Data items

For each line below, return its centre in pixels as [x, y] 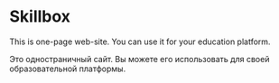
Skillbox [40, 17]
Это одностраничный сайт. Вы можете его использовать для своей [139, 59]
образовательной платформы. [68, 69]
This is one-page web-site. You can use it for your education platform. [140, 41]
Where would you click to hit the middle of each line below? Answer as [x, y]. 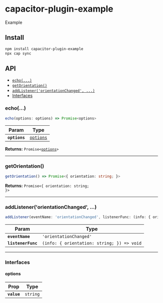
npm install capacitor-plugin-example [44, 49]
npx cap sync [18, 53]
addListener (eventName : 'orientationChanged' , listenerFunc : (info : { [78, 217]

# PROBLEM DESCRIPTION
Starting from the line holding "npm install capacitor-plugin-example [44, 49]", restate the remaining lines of the data word for word, including the last.

# WRITTEN ANSWER
npm install capacitor-plugin-example [44, 49]
npx cap sync [18, 53]
addListener (eventName : 'orientationChanged' , listenerFunc : (info : { [78, 217]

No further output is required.